To understand what will happen when a block of wood is dropped in saline water, we need to consider the concept of buoyancy and the density of the water.
1. Buoyancy:
- Buoyancy is the upward force exerted by a fluid on an object submerged in it.
- It depends on the density of the fluid and the volume of the object.
2. Density:
- Density is the mass per unit volume of a substance.
- Freshwater has a lower density compared to saline water because of the dissolved salts in the latter.
Now let's analyze the options given:
A: Settle down at the bottom:
- This option is incorrect because the block of wood is less dense than water (both freshwater and saline water).

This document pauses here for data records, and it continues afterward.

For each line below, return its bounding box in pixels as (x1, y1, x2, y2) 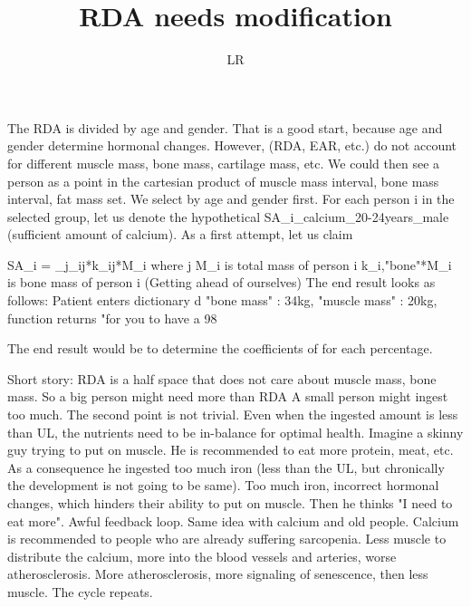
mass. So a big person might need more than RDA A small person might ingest (7, 387, 448, 406)
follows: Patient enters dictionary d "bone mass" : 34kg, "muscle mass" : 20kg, (7, 291, 437, 310)
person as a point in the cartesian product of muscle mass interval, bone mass (7, 171, 439, 190)
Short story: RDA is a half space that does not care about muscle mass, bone (7, 369, 437, 388)
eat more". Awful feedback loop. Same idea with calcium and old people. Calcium (7, 511, 459, 530)
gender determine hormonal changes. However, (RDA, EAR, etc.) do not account (7, 136, 457, 155)
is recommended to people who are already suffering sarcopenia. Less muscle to (7, 529, 447, 548)
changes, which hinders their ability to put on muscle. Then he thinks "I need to (7, 494, 453, 512)
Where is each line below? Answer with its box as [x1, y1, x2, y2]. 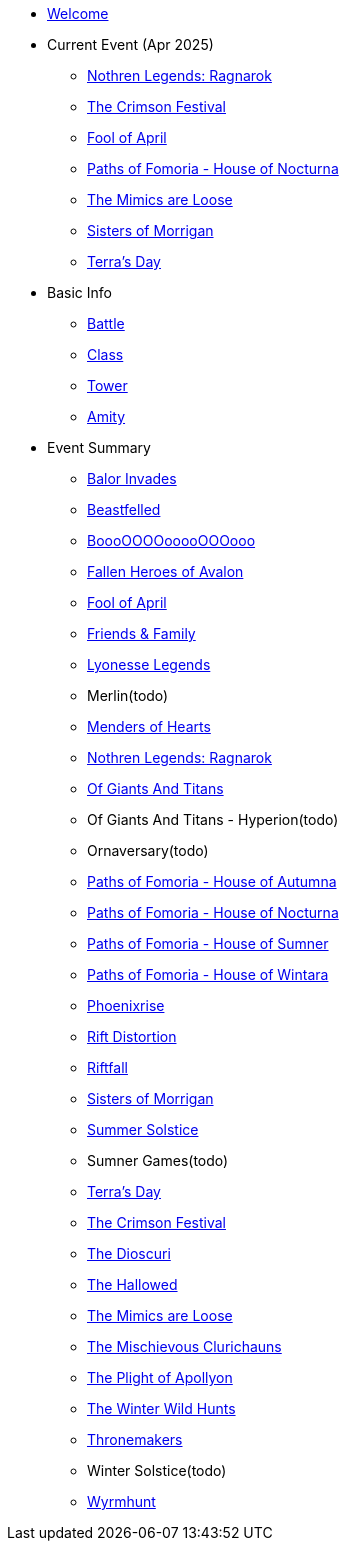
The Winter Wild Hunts [87, 1400, 236, 1417]
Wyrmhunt [87, 1493, 156, 1510]
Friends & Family [87, 625, 196, 642]
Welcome [47, 5, 109, 22]
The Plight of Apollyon [87, 1369, 233, 1386]
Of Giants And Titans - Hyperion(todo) [87, 811, 339, 828]
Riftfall [87, 1059, 128, 1076]
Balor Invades [87, 470, 177, 487]
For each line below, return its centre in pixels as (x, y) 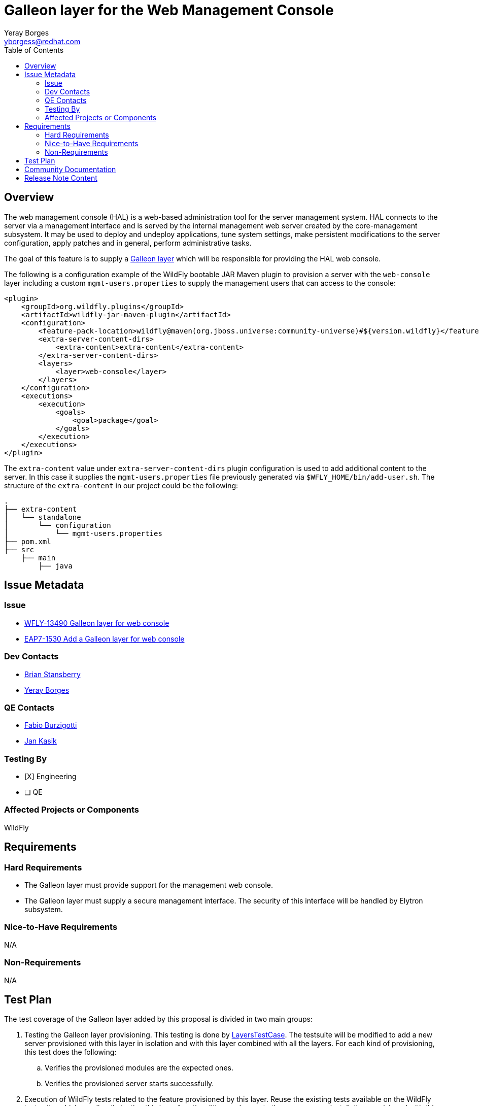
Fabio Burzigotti (51, 725)
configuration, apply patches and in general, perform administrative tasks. (128, 243)
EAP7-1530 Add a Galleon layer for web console (105, 639)
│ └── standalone (43, 517)
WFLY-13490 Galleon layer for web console (97, 623)
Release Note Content (61, 178)
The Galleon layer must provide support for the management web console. (149, 885)
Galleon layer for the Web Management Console (169, 10)
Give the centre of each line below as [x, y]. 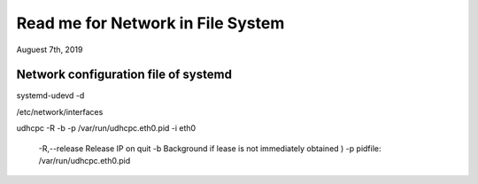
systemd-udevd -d [50, 96]
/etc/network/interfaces [60, 111]
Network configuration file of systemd [124, 75]
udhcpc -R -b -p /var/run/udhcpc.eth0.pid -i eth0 [106, 128]
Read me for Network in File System [150, 23]
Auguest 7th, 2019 [50, 50]
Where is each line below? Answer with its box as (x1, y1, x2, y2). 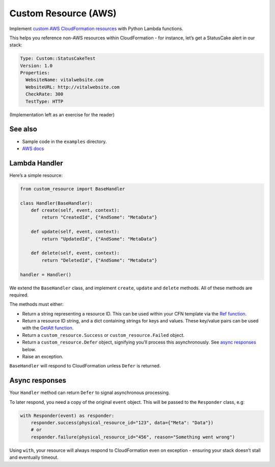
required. (9, 291, 29, 298)
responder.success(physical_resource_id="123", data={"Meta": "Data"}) (31, 420, 214, 426)
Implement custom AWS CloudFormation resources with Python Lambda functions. (9, 26, 183, 32)
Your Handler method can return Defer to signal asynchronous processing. (9, 389, 170, 396)
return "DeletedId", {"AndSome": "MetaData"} (41, 257, 157, 263)
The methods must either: (9, 301, 64, 307)
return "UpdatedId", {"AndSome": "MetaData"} (41, 236, 157, 242)
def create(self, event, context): (31, 207, 120, 213)
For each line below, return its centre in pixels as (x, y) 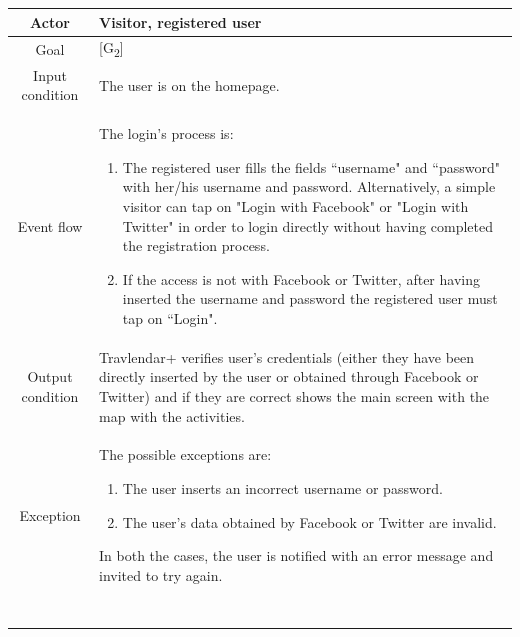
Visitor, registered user (180, 21)
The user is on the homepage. (189, 84)
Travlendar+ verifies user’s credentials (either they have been (287, 356)
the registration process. (196, 245)
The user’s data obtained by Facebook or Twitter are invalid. (309, 521)
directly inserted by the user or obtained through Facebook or (289, 376)
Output (50, 376)
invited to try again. (161, 574)
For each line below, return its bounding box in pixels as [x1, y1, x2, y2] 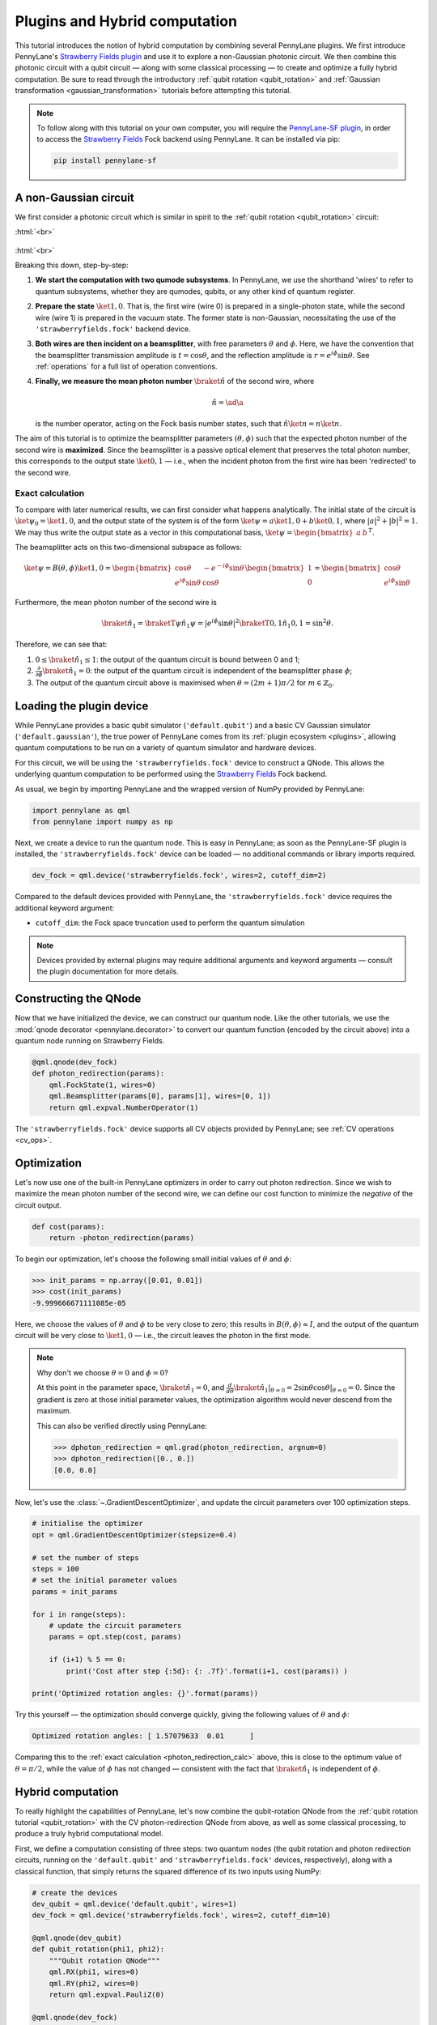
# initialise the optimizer [32, 1519, 143, 1528]
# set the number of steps [32, 1553, 139, 1562]
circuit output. [15, 1200, 62, 1210]
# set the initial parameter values [32, 1575, 178, 1585]
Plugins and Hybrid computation [15, 12, 238, 30]
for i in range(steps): [32, 1609, 127, 1619]
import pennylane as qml [32, 806, 131, 815]
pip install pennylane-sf [53, 156, 157, 165]
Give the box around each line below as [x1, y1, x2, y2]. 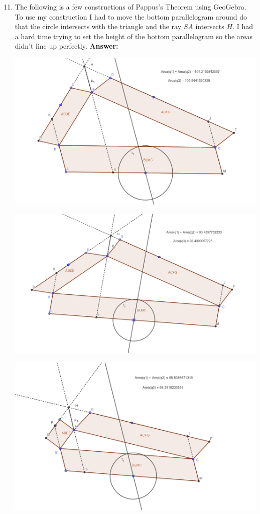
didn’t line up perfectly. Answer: [15, 41, 118, 51]
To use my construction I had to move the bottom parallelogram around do [15, 11, 247, 22]
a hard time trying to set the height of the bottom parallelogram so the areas [15, 31, 253, 41]
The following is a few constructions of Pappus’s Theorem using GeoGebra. [15, 2, 246, 12]
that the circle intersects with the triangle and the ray [15, 21, 182, 32]
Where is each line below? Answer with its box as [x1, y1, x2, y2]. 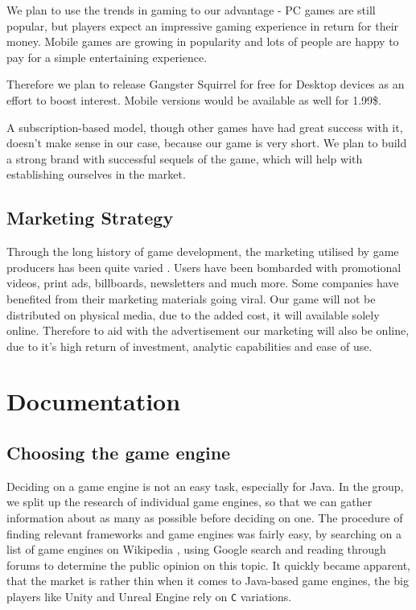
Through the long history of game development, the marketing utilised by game [6, 243, 399, 260]
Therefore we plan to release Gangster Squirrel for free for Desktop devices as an [6, 76, 405, 93]
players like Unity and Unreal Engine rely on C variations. [6, 588, 292, 605]
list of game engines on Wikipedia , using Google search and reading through [6, 541, 386, 558]
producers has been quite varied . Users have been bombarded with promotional [6, 258, 402, 275]
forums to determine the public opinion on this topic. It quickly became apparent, [6, 556, 410, 573]
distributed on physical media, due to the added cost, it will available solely [6, 306, 380, 323]
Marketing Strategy [6, 205, 174, 230]
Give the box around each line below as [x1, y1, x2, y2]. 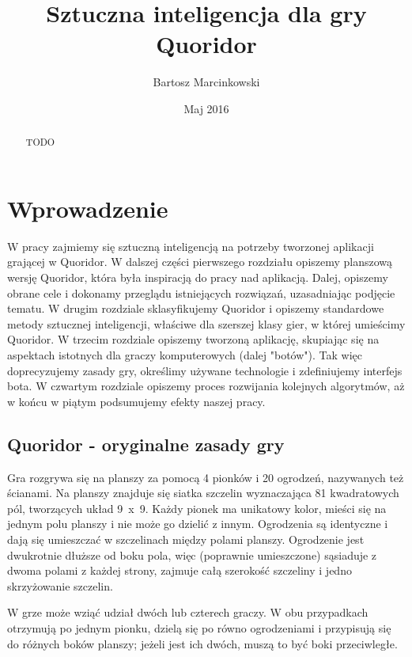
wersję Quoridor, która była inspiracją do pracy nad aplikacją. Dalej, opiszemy [7, 269, 388, 286]
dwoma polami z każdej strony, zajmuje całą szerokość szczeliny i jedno [7, 562, 352, 579]
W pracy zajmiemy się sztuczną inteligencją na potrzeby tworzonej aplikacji [7, 237, 374, 254]
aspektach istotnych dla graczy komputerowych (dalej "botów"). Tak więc [7, 347, 362, 363]
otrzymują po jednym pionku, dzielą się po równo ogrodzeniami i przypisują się [7, 619, 391, 636]
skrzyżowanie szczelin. [7, 577, 113, 594]
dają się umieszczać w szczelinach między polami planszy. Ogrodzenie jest [7, 531, 365, 547]
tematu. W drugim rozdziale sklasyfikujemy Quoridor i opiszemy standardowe [7, 300, 384, 317]
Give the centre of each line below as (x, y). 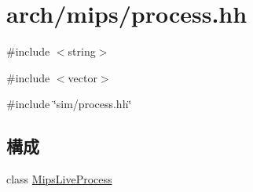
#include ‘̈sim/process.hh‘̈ (69, 104)
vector (82, 77)
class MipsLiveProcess (59, 179)
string (82, 51)
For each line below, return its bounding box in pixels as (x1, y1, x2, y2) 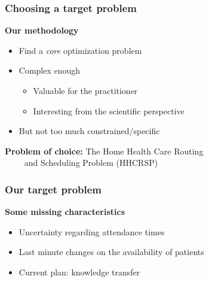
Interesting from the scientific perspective (33, 104, 185, 117)
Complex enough (19, 64, 81, 77)
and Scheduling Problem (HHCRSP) (24, 156, 158, 169)
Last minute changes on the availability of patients (19, 245, 204, 258)
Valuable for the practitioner (33, 84, 138, 96)
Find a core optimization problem (19, 44, 142, 56)
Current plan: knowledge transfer (19, 265, 140, 278)
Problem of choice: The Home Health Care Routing (5, 144, 204, 157)
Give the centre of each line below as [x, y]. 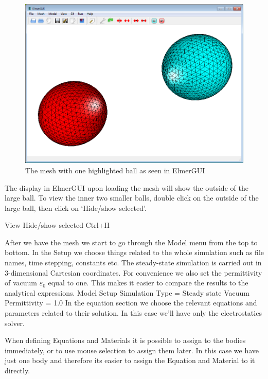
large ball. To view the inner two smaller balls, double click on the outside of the [132, 198]
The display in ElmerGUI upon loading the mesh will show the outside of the [127, 187]
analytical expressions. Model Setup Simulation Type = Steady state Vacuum [127, 292]
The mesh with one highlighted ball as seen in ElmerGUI [115, 170]
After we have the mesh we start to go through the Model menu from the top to [131, 242]
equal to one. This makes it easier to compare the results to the [148, 283]
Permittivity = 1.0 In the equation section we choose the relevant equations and [131, 303]
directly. [17, 370]
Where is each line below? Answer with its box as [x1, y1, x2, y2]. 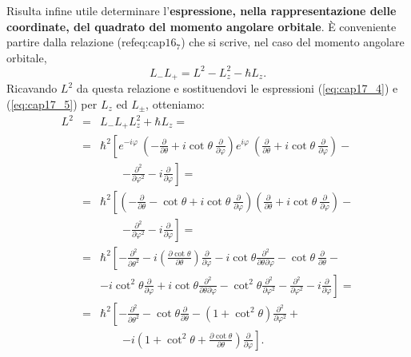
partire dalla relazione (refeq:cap [6, 34, 166, 50]
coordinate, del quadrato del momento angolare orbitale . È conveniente [6, 18, 397, 34]
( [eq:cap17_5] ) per [6, 95, 98, 112]
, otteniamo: [146, 95, 205, 112]
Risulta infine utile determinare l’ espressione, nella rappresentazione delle [6, 2, 397, 18]
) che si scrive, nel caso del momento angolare [181, 34, 405, 50]
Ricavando [6, 80, 58, 97]
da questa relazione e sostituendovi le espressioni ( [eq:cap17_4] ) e [76, 80, 398, 97]
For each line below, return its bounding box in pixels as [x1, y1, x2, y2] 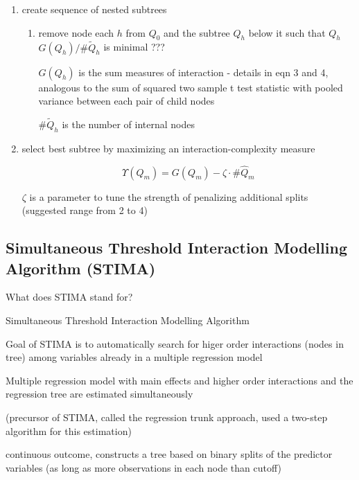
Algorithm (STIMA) [6, 257, 156, 278]
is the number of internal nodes [62, 117, 195, 132]
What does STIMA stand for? [6, 290, 133, 304]
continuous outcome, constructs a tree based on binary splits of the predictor [6, 447, 333, 461]
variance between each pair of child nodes [38, 94, 215, 108]
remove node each [38, 25, 114, 39]
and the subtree [164, 25, 230, 39]
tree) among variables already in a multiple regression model [6, 350, 263, 364]
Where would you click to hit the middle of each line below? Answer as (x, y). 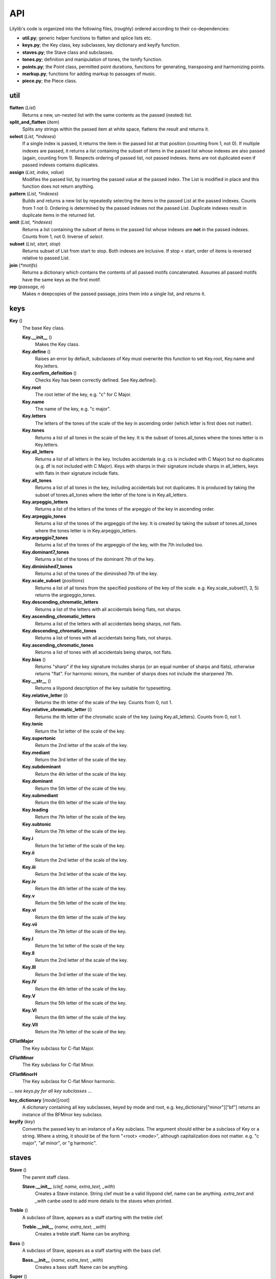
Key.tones (33, 430)
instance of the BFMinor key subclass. (63, 1114)
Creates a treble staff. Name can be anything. (83, 1234)
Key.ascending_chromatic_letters (59, 616)
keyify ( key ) (22, 1122)
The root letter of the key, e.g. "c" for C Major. (83, 394)
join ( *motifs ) (24, 265)
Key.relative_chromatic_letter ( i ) (57, 710)
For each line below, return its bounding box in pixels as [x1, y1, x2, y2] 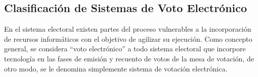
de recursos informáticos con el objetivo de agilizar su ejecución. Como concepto [4, 33, 252, 44]
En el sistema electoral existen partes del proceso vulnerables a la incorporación [4, 24, 251, 34]
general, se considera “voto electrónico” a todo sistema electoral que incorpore [4, 43, 246, 54]
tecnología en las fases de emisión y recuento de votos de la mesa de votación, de [4, 53, 254, 63]
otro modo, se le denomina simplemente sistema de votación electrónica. [4, 63, 228, 73]
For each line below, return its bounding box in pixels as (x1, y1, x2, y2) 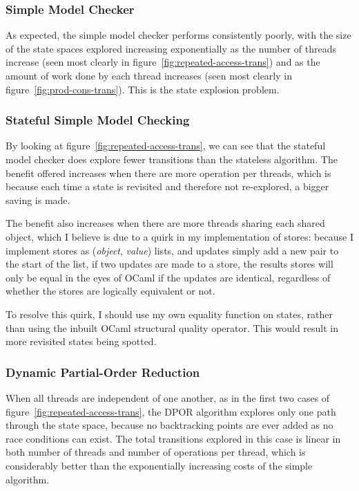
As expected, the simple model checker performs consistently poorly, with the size (6, 28, 351, 42)
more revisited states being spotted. (6, 334, 157, 349)
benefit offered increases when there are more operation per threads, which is (6, 165, 331, 180)
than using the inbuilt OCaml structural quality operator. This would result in (6, 320, 339, 335)
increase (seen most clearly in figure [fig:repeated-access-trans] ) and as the (6, 55, 320, 69)
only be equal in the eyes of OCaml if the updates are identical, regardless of (6, 270, 331, 284)
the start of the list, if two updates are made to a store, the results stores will (6, 257, 333, 271)
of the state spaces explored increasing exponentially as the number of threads (6, 41, 336, 55)
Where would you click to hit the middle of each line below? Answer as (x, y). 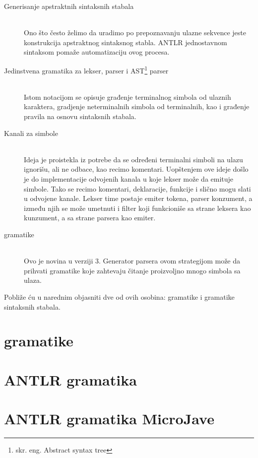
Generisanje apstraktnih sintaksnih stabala (69, 6)
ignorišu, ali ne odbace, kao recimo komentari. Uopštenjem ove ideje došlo (136, 169)
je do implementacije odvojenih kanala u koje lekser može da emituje (129, 178)
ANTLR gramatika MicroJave (109, 419)
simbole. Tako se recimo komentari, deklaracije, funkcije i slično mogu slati (137, 188)
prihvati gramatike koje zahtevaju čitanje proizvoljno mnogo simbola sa (132, 270)
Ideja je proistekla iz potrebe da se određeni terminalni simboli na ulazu (133, 159)
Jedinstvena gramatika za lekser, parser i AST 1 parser (86, 69)

- The buoyant force will always be greater than the weight of the block, causing it to float.
B: Will be at the same level:
- This option is also incorrect because the block of wood will float due to its lower density.
- It will not remain at the same level as the water.
C: Float at a higher level:
- This option is correct.
- The block of wood will float at a higher level in saline water compared to freshwater.
- Saline water has a higher density than freshwater, so the block will displace a smaller volume of water to achieve buoyancy.
- As a result, the block will float higher in the saline water.
D: None of these:
- This option is incorrect because option C is the correct answer.
In conclusion, when a block of wood is dropped in saline water, it will float at a higher level compared to when it is dropped in freshwater.